Por aquel entonces, cuando Kirchner hablaba para los grandes medios nacionales, nunca faltaban menciones a la pluralidad política (transversalidad, concertación, etcétera) y los Derechos Humanos. Pero en este discurso, con una audiencia peronista territorial y granbonaerense, se limitó a elogiar al intendente, y a prometer más planes de vivienda y mano firme contra los delincuentes. Eso último fue inusual. Segmentó, y se acomodó a los problemas conurbanos de su público presente, que quedó contento con este Kirchner más peronista práctico que progresista retórico.

No sorprendió, porque en aquellos años sin smartphones, ni YouTube, ni redes sociales era habitual que el orador se adaptase a la audiencia del momento, con el resguardo de que las palabras adaptadas no viajarían por todos lados; la prensa a veces cubría todo y a veces no –de hecho, esa tarde hubo algunos móviles que seguían el acto de Kirchner, pero el discurso entero, con las menciones a la inseguridad, no se transmitió por televisión–. En 2021 algo así ya no es posible, porque estamos mucho más observados, y aunque casi nadie sigue la pista a todo el volumen de información que se reproduce en forma constante, nos pueden pescar con la segmentación en la masa cuando menos lo esperamos. Como le pasó a Sergio Massa cuando se propuso filmar videos segmentados para difundir en diferentes provincias, y se filtró su memorable «tajaí», que se convirtió en risas y en una advertencia de que la segmentación no va más. Por eso mismo, una de las recomendaciones de la comunicación política actual es concentrar la palabra en pocas voces, y unificar el relato.

Ese tema fue bien manejado por Cambiemos durante el gobierno de Macri: hablaban pocos, y rara vez se salían de la línea bajada por Marcos Peña. Pero en las elecciones de 2021 se viene un problema generalizado. Por un lado, la oposición tiene muchas figuras, pero ya no un Marcos que le ordene los discursos. Y aunque el gobierno sí tiene una política de comunicación, conducida por la Jefatura de Gabinete, esta es limitada, porque no tiene jurisdicción sobre la gran cantidad de voces que conforman el amplio espacio panperonista. Empezando por la vicepresidenta, el kirchnerismo bonaerense, y los gobernadores.

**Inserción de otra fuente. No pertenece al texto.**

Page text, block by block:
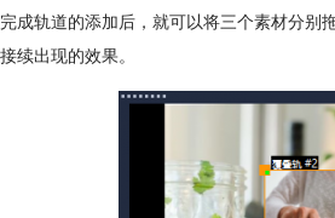
完成轨道的添加后，就可以将三个素材分别
接续出现的效果。

Una de las consecuencias que tendrá esta anarquía del mensaje modelo 2021 es que no se podrá coordinar uno de los elementos clave de la comunicación política argentina, que consiste en definir qué es el peronismo de hoy, y cómo se lo representa mejor. Para Juntos por el Cambio es un problema mayor, porque necesita más que nunca morigerar su antiperonismo. El botín de guerra natural de una estrategia cambiemita sería sumar lavagnistas, y apuntar a los votantes del FdT que están agobiados por los precios que suben por el ascensor con los salarios que van por escalera, y que temen la ventana al vacío del desempleo.

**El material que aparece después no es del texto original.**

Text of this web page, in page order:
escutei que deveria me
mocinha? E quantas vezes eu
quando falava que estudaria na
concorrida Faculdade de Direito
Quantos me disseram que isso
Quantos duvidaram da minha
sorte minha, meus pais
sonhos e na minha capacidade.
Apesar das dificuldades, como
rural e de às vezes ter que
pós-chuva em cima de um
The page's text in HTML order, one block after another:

En esa tarea, además de Pichetto, están los alfiles territoriales bonaerenses de JxC, casi todos peronistas de cuna, que postulan la candidatura de Diego Santilli para la madre de todas las batallas. Pero todos estos soldados del cambiemismo bonaerense no pueden combatir el antiperonismo incontenible de algunos de los influencers porteños y nacionales de JxC. Radicales mendocinos incluidos. Que no solo echan la culpa a Perón y sus herederos de todos los males de la Argentina, sino también al 48%; si el núcleo duro antiperonista domina el discurso cambiemita, la estrategia santillista de aproximación al votante peronista se verá boicoteada por sus propios socios.

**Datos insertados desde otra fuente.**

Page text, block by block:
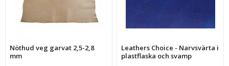
Nöthud veg garvat 2,5-2,8
mm
Leathers Choice - Narvsvärta i
plastflaska och svamp
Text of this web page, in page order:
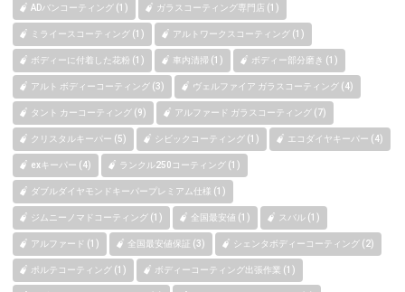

Del lado del oficialismo, el desafío no es menor. El gobierno necesita una reperonización discursiva. Por un lado, para movilizar a sus propios núcleos de votantes fieles, que se encuentran algo desmoralizados por las asperezas de 2020, y crecientemente angustiados por la posibilidad de un 2021 de pandemia continuada. Pero también, y fundamentalmente, el FdT debe mantener unido al 48% que le dio el triunfo, y eso requiere motivación. Para un primer año de gobierno de consensos necesarios, son útiles los puentes al conjunto de la sociedad, las referencias a íconos de la oposición como Alfonsín y el protagonismo de los aliados no peronistas. Pero para la batalla electoral, hay que recostarse en las fuerzas propias.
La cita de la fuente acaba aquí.